Goście lokalu, do tej pory zajęci własnymi sprawami, obserwowali niecodzienną scenę. Oto uczennica Hogwartu – co widać po naszywkach na szacie – spoufala się z jakimś typem spod ciemnej gwiazdy, po same oczy okutanym jakimś znoszonym płaszczem.
Najwyraźniej ich krótka konwersacja była burzliwa, bo dziewczyna odchodziła od stolika menela z wściekłą miną.
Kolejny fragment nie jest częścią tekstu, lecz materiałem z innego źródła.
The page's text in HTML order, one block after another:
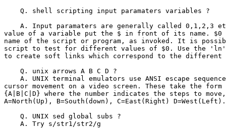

Wiktoria z impetem rzuciła się na krzesełko, niemalże je wywracając i uderzyła pięścią w blat stołu.
- No, jestem – tuż za jej plecami rozległ się głos Dracona.
- To gdzieś ty był? - spytała ciemnowłosa, momentalnie się opanowując. - Przecież szedłeś w tamtą stronę – machnęła ręką przed siebie - a wróciłeś tędy?
- Tak, bo... - zająknął się. - Wiejemy! - oznajmił zduszonym głosem, chwycił Wiki za rękę i pociągnął za sobą.
Wypadli na ciemną ulicę i pognali przed siebie. Dopiero pod Wrzeszczącą Chatą zatrzymali się, ciężko dysząc. Malfoy oparł ręce o kolana, starając się przywrócić sercu normalny rytm.
- Przed... Przed kim uciekaliśmy? - wydyszała dziewczyna, opierając się plecami o drewniany płot.
- Przed Potterem – warknął Ślizgon, wpatrując się w jasne, ciepłe światła Hogsmeade.
W większości domowych okien pogasły już lampy, mieszkańcy powoli zasypiali i tylko główna ulica wciąż tętniła życiem – pełno tu było czarodziejów, zarówno takich, którzy późno wracali z pracy, jak i tych, którzy woleli prowadzić nocny tryb życia.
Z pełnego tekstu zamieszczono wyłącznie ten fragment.